[Problem requirements] Output all the entries word for word. Omit the pictures.
________
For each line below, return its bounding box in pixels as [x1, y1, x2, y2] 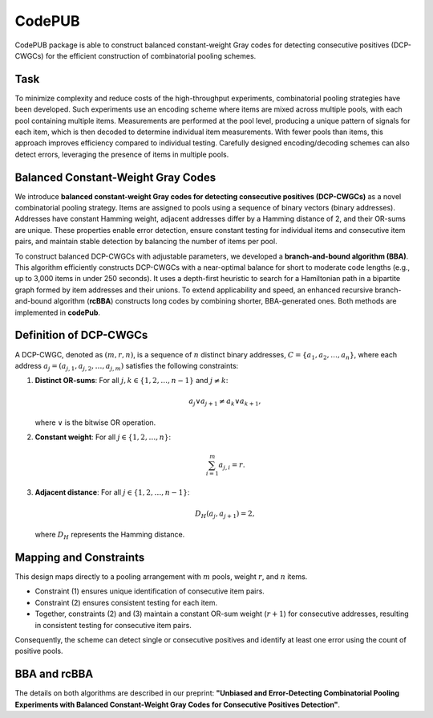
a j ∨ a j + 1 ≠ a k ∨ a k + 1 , [188, 397, 261, 408]
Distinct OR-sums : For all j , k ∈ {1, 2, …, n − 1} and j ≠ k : [34, 376, 229, 386]
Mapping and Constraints [14, 550, 145, 564]
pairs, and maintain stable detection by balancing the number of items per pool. [14, 237, 277, 247]
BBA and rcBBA [14, 667, 94, 681]
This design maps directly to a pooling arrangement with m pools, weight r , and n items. [14, 571, 308, 581]
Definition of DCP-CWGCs [14, 328, 148, 342]
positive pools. [14, 647, 63, 656]
________
[Result]
For each line below, return its bounding box in pixels as [x1, y1, x2, y2] 
a j ∨ a j + 1 ≠ a k ∨ a k + 1 , [188, 397, 261, 408]
Distinct OR-sums : For all j , k ∈ {1, 2, …, n − 1} and j ≠ k : [34, 376, 229, 386]
Mapping and Constraints [14, 550, 145, 564]
pairs, and maintain stable detection by balancing the number of items per pool. [14, 237, 277, 247]
BBA and rcBBA [14, 667, 94, 681]
This design maps directly to a pooling arrangement with m pools, weight r , and n items. [14, 571, 308, 581]
Definition of DCP-CWGCs [14, 328, 148, 342]
positive pools. [14, 647, 63, 656]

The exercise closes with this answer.